Extract data from all rows of a file and create a dataframe

Question

Extract data from all rows of a file and create a dataframe

Asked 3 years, 9 months ago

Viewed 322 times

0

I have a file . txt with 2000 lines (Whatsapp chat) from where I need to extract to a pandas dataframe the date, time and sender of the message. I can do this with the function below:

def parse(file):
  
    data = re.search(r'\d{2}/\d{2}/\d{4}',file )
    hora = re.search(r'\d{2}:\d{2}', file)
    pessoa = re.search(r'(?<=\-)(.*?)(?=\:)',file)
    return data.group(0), hora.group(0), pessoa.group(0)

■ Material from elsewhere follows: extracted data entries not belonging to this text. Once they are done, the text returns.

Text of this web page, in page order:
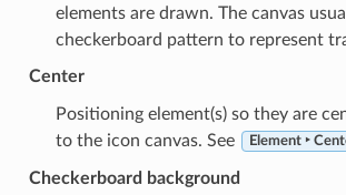
elements are drawn. The canvas
checkerboard pattern to represent
Center
Positioning element(s) so they are
to the icon canvas. See
Element ‣
Checkerboard background

which works perfectly for a line of the type:

    file = ('20/05/2020 20:35 - Rodrigo Toledo:')
    parse(file)

But I want a way to apply the parse function to all lines of the file . txt, and then turn it into a dataframe.

Could you give an example of an error? Another type of data that your code should work with

– Evilmaax

2020/09/22 at 22:12
The code should always work with a txt file whose lines follow the pattern ('20/05/2020 20:35 - Rodrigo Toledo:'). txt has 2000 lines, so the parse function will need to traverse these 2000 lines, savanda each line executed in another file that will serve as a basis for creating a dataframe.

– StatsPy

2020/09/22 at 22:27

1 answer

Browser other questions tagged python python-3.x regex pandas

You are not signed in. Login or sign up in order to post.

by hkotsubo • **55,826** points · Answer 1 · 2020-09-23T01:20:24+00:00

If the format is always this, you can use a regex to extract all the data at once, go saving the results in a list and at the end create the dataframe:

import pandas as pd
import re

r = re.compile(r'(\d{2}/\d{2}/\d{4}) (\d{2}:\d{2}) - ([^:]+)')
itens = []
with open('dados.txt') as arq:
    for linha in arq: # para cada linha do arquivo
        m = r.match(linha)
        if m: # se a regex encontrou um match, adiciona na lista
            itens.append(m.groups())

# cria o dataframe
df = pd.DataFrame(itens, columns=['data', 'hora', 'nome'])

In the regex I put the passages corresponding to the date, time and name. For date and time, I used the same one you were already using: the number of numbers and the separators.

For the name, I used [^:]+, which is "one or more characters that nay are :". So I take everything after the hyphen :.

And each of these passages is in parentheses to form a catch group, so I can take it all at once with the method groups, that returns a tuple with all groups.

At the end of loop, the list itens will have several tuples, each containing the date, time and name.

Then just create the dataframe and choose the column names (as an example, I used the creative names "date", "time" and "name").